Any clues from that?

----------

## krinn

no, i was thinking maybe mtab was missing them.

----------

## Hu

/etc/mtab is a regular file and can be stale.  /proc/mounts is a pseudofile that is always correct for the current mount namespace.  If the mount is not in /proc/mounts, then it is not actually mounted.  Many people prefer to replace /etc/mtab with a symlink to /proc/mounts for this reason.  However, doing so can disrupt use of mounts that specify the user mount option.

----------

## ferg

Thanks for that.

/proc/mounts shows the missing volumes are indeed mounted. In fact the only tool that does not is running [b]df[/].

At this point I think I'll just ignore it and hope it goes away! Everything else appears to be working fine!

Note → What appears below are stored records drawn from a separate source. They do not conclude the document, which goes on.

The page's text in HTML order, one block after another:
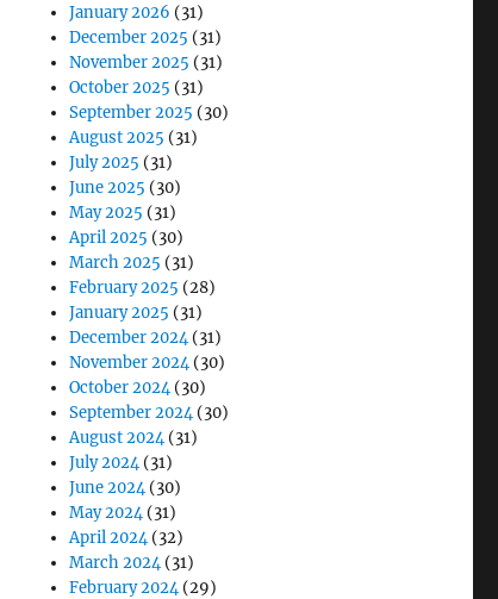
January 2026 (31)
December 2025 (31)
November 2025 (31)
October 2025 (31)
September 2025 (30)
August 2025 (31)
July 2025 (31)
June 2025 (30)
May 2025 (31)
April 2025 (30)
March 2025 (31)
February 2025 (28)
January 2025 (31)
December 2024(31)
November 2024(30)
October 2024(30)
September 2024(30)
August 2024(31)
July 2024(31)
June 2024(30)
May 2024(31)
April 2024(32)
March 2024(31)
February 2024(29)

Thanks for everybody's input.

Cheers

Ferg

----------

## wizzi

After examining the code, I believe the problem/feature (you decide) is that "duplicate" entries are now being removed from the df output (since coreutils 8.21). I too have a ReadyNAS and I believe we are both mounting subdirectories of the unit. Basically because it's just a big disk, the free/used/etc values are going to be the same even though they are different mount points.

The reason the particular entry shows up is that they used an election of "shortest name wins".

Personally I have yet to decide whether it's a problem or feature, but at least now we know. If we stick to the "do one thing and do it well" argument for *nix utilities, it's true we shouldn't be assuming that df will show mounted devices because they are different arenas.

Aaron

----------